It is, without a doubt, a beautiful afternoon in Los Angeles. Warm – it is in the low 80s at noon on this July day – but with a gentle breeze, it is the sort of day you just want, you just need, to be outside. The sky is a deep blue, and I am surrounded by the green of Echo Park, one of the city’s most beautiful public parks. I am here for what is perhaps my favorite annual event that my city has to offer: the Lotus Festival.
Echo Park Lake was originally built in the 1860s as a reservoir. Today, it is just a water detention basin used for recreation, collecting rain water runoff and gradually letting it flow into the more complex runoff system. I remember coming here as a child with my paternal grandmother. We would rent a pedal boat and explore the lake, watching turtles, marveling at the huge lily pads, and enjoying the jet fountains. Those elements are still here today, although the boats are now swans, and the lily pads – actually lotuses – had to be saved and regrown during a refurbishment of the entire lake in the early 2010s.

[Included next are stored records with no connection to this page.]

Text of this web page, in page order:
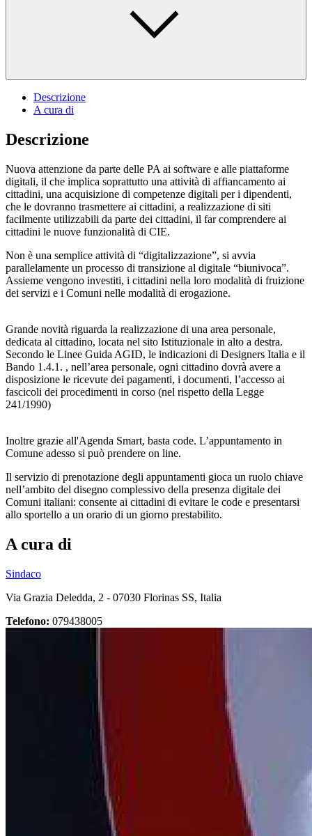
Descrizione
A cura di
Descrizione
Nuova attenzione da parte delle PA ai software e alle piattaforme
digitali, il che implica soprattutto una attività di affiancamento ai
cittadini, una acquisizione di competenze digitali per i dipendenti,
che le dovranno trasmettere ai cittadini, a realizzazione di siti
facilmente utilizzabili da parte dei cittadini, il far comprendere ai
cittadini le nuove funzionalità di CIE.
Non è una semplice attività di “digitalizzazione”, si avvia
parallelamente un processo di transizione al digitale “biunivoca”.
Assieme vengono investiti, i cittadini nella loro modalità di fruizione
dei servizi e i Comuni nelle modalità di erogazione.
Grande novità riguarda la realizzazione di una area personale,
dedicata al cittadino, locata nel sito Istituzionale in alto a destra.
Secondo le Linee Guida AGID, le indicazioni di Designers Italia e il
Bando 1.4.1. , nell’area personale, ogni cittadino dovrà avere a
disposizione le ricevute dei pagamenti, i documenti, l’accesso ai
fascicoli dei procedimenti in corso (nel rispetto della Legge
241/1990)
Inoltre grazie all'Agenda Smart, basta code. L’appuntamento in
Comune adesso si può prendere on line.
Il servizio di prenotazione degli appuntamenti gioca un ruolo chiave
nell’ambito del disegno complessivo della presenza digitale dei
Comuni italiani: consente ai cittadini di evitare le code e presentarsi
allo sportello a un orario di un giorno prestabilito.
A cura di
Sindaco
Via Grazia Deledda, 2 - 07030 Florinas SS, Italia
Telefono: 079438005
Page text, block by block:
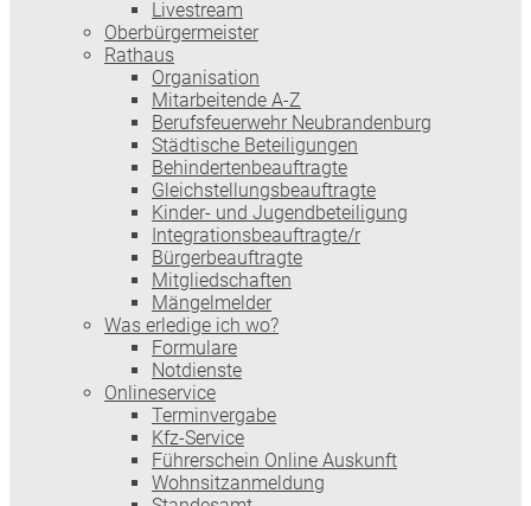
Livestream
Oberbürgermeister
Rathaus
Organisation
Mitarbeitende A-Z
Berufsfeuerwehr Neubrandenburg
Städtische Beteiligungen
Behindertenbeauftragte
Gleichstellungsbeauftragte
Kinder- und Jugendbeteiligung
Integrationsbeauftragte/r
Bürgerbeauftragte
Mitgliedschaften
Mängelmelder
Was erledige ich wo?
Formulare
Notdienste
Onlineservice
Terminvergabe
Kfz-Service
Führerschein Online Auskunft
Wohnsitzanmeldung
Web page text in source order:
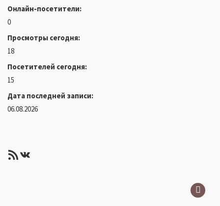
Онлайн-посетители:
0
Просмотры сегодня:
18
Посетителей сегодня:
15
Дата последней записи:
06.08.2026
RSS-лентаВКонтакте
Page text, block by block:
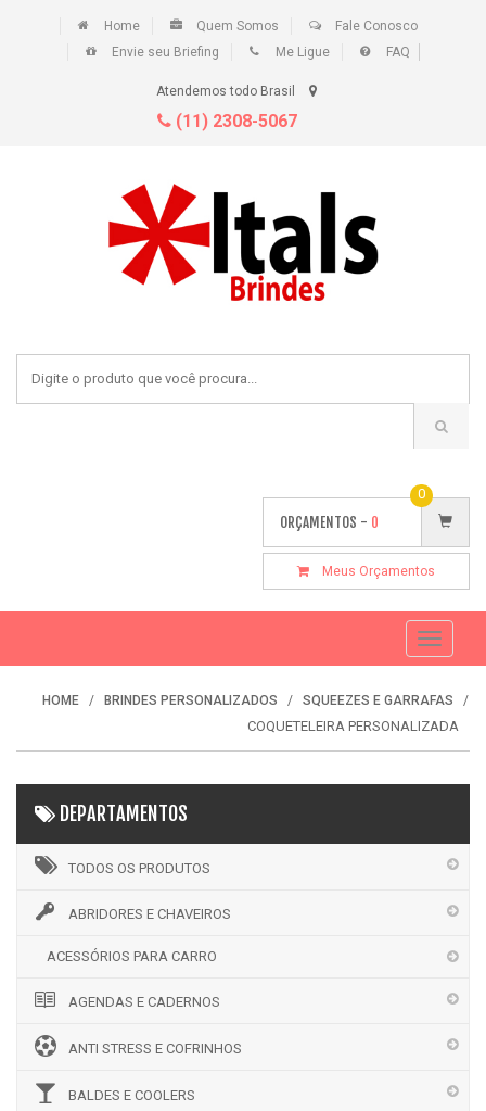
Home Quem Somos
Fale Conosco
Envie seu Briefing
Me Ligue FAQ
Atendemos todo Brasil
(11) 2308-5067
ORÇAMENTOS - 0
0
Meus Orçamentos
Toggle
HOME BRINDES PERSONALIZADOS SQUEEZES E GARRAFAS
COQUETELEIRA PERSONALIZADA
DEPARTAMENTOS
TODOS OS PRODUTOS
ABRIDORES E CHAVEIROS
ACESSÓRIOS PARA CARRO
AGENDAS E CADERNOS
ANTI STRESS E COFRINHOS
BALDES E COOLERS

It is these lotuses that sparked the Lotus Festival, which I am here for today. In 1972, the city of Los Angeles decided to pay homage to its inhabitants of Asian and Pacific Island descent, creating a free festival to coincide with the blooming of the lotuses in the lake. The lotus is sacred in many Asian cultures, so it made sense.
Fifty years later, the Lotus Festival is still one of the premier free events in LA, attracting thousands of mostly locals to Echo Park to celebrate the city’s multiculturalism, beauty, and general good vibes. The event is still hosted by the city, with a rotation of Asian nations each taking a turn to co-host for a year. This year, we celebrate India with food, performances at a tented main stage, and signage detailing some fun facts about the south Asian nation, its people, and Hinduism.
Just because India is hosting doesn’t mean other cultures are left out. Evenings bring dragon boat races and floating lantern launches, booths offer lessons in origami and Japanese moss ball planting, and artists sell Asian crafts (in addition to general artisan products common at all festivals). Food vendors whip up Thai noodles, Indonesian BBQ, and Hawaiian shaved ice. I decide to mainly stick with the Indian theme, though, and enjoy samosas with mint chutney, with a Filipino milk tea for fun.
The city of Los Angeles is more than 10% of Asian descent, with the greater LA area home to millions more, so it is nice to be out celebrating my neighbors. The crowd comes and goes, with most staying an hour or so it seems, always to be replenished by more eager to explore, and it is a crowd truly representative of the diversity of Los Angeles. While Asians are present, the majority are not, and are just here to bask in the sun and in the glow of multiculturalism that this city seems to embrace more than just about any other.
I spend some time in the afternoon at the beer garden. Hosted by the LA County Brewers Guild, it contains a half dozen or so independent breweries’ offerings, with profits split between the nonprofit Guild and the city’s parks department. I opt for a Citra from El Segundo Brewery, a light ale perfect for a warm afternoon in the sun, and marvel at the event unfolding around me.
The Lotus Festival really celebrates what is best about Los Angeles: cultural diversity, great food, small business, and fun in the sun. That it is hosted by the city itself and not left to a third party is a distinction not lost on me. That it is free is a sign of the dedication of the city and its leadership to those core principles that make LA great.
One more lap around the lake, and another look at the lotuses in bloom, and it is time to head home – with a container of biryani for dinner. I am so grateful to live here, to be part of the fabric of a city that is proud of its many heritages. I’ll be back next year!